Broadening skill sets to provide a holistic approach
by Dr. Emily Koochel, Ph.D., AFC®, CFT-I™, BFA™Dr. Koochel is senior financial education consultant for eMoney Advisor. Visit www.emoneyadvisor.com.
The financial planning profession continues to evolve. Where advisors once engaged primarily in transactional relationships with their clients, fueled by selling products, they are now shifting to a more holistic planning approach, considering all aspects of a client’s life, including both objective financial goals and subjective life ambitions. According to eMoney research, 92% of planners provide holistic financial planning services to their clients with 53% expecting holistic planning to see moderate growth and 25% anticipating extreme growth over the next five years.
The Shifting Financial Planning Conversation
Client expectations are in line with financial industry shifts, some of which have paralleled the development of technology. In 1969, when Loren Dunton and James Johnston were holding their first meeting with 11 other financial services colleagues, forming what would later pave the way for the College of Financial Planning among other membership associations, ARPANET (the original name for the internet) and the world wide web as we know it today were still several years away from being publicly available, thus assuring that financial professionals were still the primary source of information and education about money.
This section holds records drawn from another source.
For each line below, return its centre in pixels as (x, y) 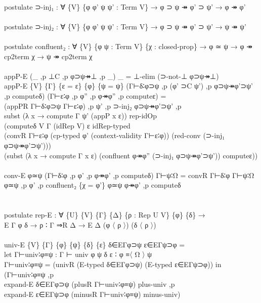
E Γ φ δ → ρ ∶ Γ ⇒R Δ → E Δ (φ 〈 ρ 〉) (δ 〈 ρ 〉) (80, 224)
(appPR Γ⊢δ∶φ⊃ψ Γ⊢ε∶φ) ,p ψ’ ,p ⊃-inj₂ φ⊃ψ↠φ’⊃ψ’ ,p (93, 105)
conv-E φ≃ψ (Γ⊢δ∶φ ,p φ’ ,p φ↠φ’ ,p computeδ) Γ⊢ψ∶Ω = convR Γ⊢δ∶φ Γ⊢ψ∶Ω (129, 175)
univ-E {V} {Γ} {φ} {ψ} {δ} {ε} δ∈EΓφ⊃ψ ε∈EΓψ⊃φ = (95, 244)
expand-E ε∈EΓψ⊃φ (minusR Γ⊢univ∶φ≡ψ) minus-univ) (92, 294)
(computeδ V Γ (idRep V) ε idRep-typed (67, 125)
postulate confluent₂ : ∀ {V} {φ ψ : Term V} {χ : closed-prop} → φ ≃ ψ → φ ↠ (128, 46)
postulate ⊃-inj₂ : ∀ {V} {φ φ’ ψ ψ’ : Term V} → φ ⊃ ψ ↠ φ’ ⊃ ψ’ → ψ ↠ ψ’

As access to financial information has become more widely available people no longer need someone to give them the basic advice they can find on the internet. However, what they do still need is a trusted advisor to help guide them along their personal financial journey. The development of technology, changes in advisor fee structures, and evolving client expectations have changed the scope of advisor services from guiding clients on which products to buy and sell, to providing the comprehensive financial planning that requires more in-depth and sophisticated conversations.
Consumers Expect Personalization
As the role of the advisor has evolved, eMoney research shows that they are being sought out by consumers for more than their financial knowledge as someone who can:
- Factor in all aspects of their lives, including understanding their financial stress and working with them to find solutions to lessen it
- Provide coaching to help promote positive financial behavior
- Actively engage them in the financial planning process
These considerations help advisors understand a client’s money mindset and provide a personalized financial planning experience. In fact, 86% of all advisors (and 94% of CFP® professionals) believe personalization is important in the financial planning process, with two out of three advisors defining personalization as customizing plans to individual client goals, emphasizing that they do not take a “cookie cutter approach” to their financial planning process.
It’s a standard many of us have come to expect. From Amazon to Netflix, we live in a time where many services have been customized to our personal preferences—understanding all aspects of our lives—and financial planning is no exception. To meet the growing demand for holistic planning and offer truly personalized services, many advisors are gathering additional information outside of traditional financial statements, including information about previous money experiences, personal values, and attitudes towards money among others.
Why FinPsych Is Gaining Popularity
This continued evolution of client expectations and financial planning practices has not gone unnoticed by the profession’s major regulatory bodies. In 2021 the Psychology of Financial Planning was introduced as a principal knowledge domain on the CFP Board’s Practice Analysis Study, the largest research project in the U.S. related to the financial planning profession. In March 2022, The Psychology of Financial Planning was officially added as a Principal Knowledge Topic—representing 7% of the CFP® exam and cementing its importance in the profession.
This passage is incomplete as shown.